▶ [EXERCISE DESCRIPTION]
Repeat exactly, and only, the lines of the entries below from the one with "Give the centre of each line below as (x, y)." through the one with "Type - POST", both ends included.

▶ [GIVEN RECORDS]
------------------------
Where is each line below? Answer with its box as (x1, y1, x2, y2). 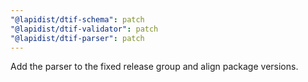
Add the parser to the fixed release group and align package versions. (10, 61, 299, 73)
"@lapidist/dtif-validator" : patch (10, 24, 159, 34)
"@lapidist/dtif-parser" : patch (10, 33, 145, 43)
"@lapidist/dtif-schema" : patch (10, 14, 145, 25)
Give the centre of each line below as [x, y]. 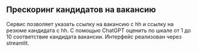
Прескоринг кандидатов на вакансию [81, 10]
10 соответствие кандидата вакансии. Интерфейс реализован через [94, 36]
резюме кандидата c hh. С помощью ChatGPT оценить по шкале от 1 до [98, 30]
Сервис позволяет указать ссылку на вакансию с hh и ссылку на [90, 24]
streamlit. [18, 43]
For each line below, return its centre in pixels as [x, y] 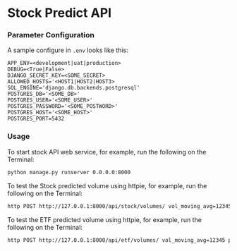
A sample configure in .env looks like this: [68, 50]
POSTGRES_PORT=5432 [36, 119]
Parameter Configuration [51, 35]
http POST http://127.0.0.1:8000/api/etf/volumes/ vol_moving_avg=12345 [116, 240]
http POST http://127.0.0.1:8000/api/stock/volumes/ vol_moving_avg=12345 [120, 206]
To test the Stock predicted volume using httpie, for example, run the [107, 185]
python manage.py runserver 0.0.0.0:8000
------------------------
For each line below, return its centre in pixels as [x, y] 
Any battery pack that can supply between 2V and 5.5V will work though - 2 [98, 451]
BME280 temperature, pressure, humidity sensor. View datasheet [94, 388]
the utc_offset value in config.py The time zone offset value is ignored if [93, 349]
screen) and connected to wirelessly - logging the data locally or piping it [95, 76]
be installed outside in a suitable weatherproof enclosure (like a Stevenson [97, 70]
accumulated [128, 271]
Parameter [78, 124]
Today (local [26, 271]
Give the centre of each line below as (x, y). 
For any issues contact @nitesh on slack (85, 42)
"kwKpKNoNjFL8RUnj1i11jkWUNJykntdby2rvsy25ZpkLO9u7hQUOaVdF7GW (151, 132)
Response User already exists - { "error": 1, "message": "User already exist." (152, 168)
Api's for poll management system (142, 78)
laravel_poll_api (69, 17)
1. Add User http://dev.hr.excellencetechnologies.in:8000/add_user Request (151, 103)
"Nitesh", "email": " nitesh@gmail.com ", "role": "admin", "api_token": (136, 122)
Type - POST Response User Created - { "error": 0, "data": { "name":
------------------------
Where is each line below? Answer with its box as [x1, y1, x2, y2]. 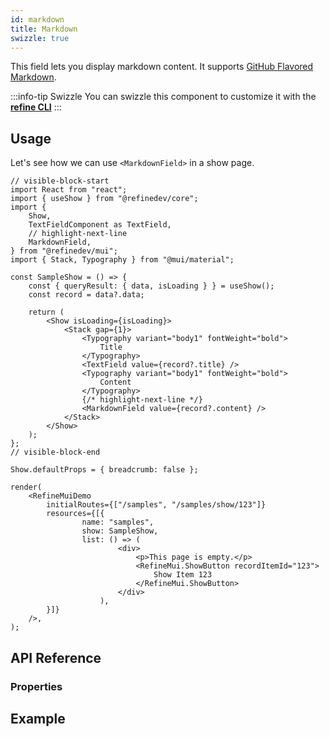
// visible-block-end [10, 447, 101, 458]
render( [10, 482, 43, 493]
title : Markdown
------------------------
▶ [COMPLETED EXERCISE]
Give the centre of each line below as (x, y). 
For any issues contact @nitesh on slack (85, 42)
"kwKpKNoNjFL8RUnj1i11jkWUNJykntdby2rvsy25ZpkLO9u7hQUOaVdF7GW (151, 132)
Response User already exists - { "error": 1, "message": "User already exist." (152, 168)
Api's for poll management system (142, 78)
laravel_poll_api (69, 17)
1. Add User http://dev.hr.excellencetechnologies.in:8000/add_user Request (151, 103)
"Nitesh", "email": " nitesh@gmail.com ", "role": "admin", "api_token": (136, 122)
Type - POST Response User Created - { "error": 0, "data": { "name":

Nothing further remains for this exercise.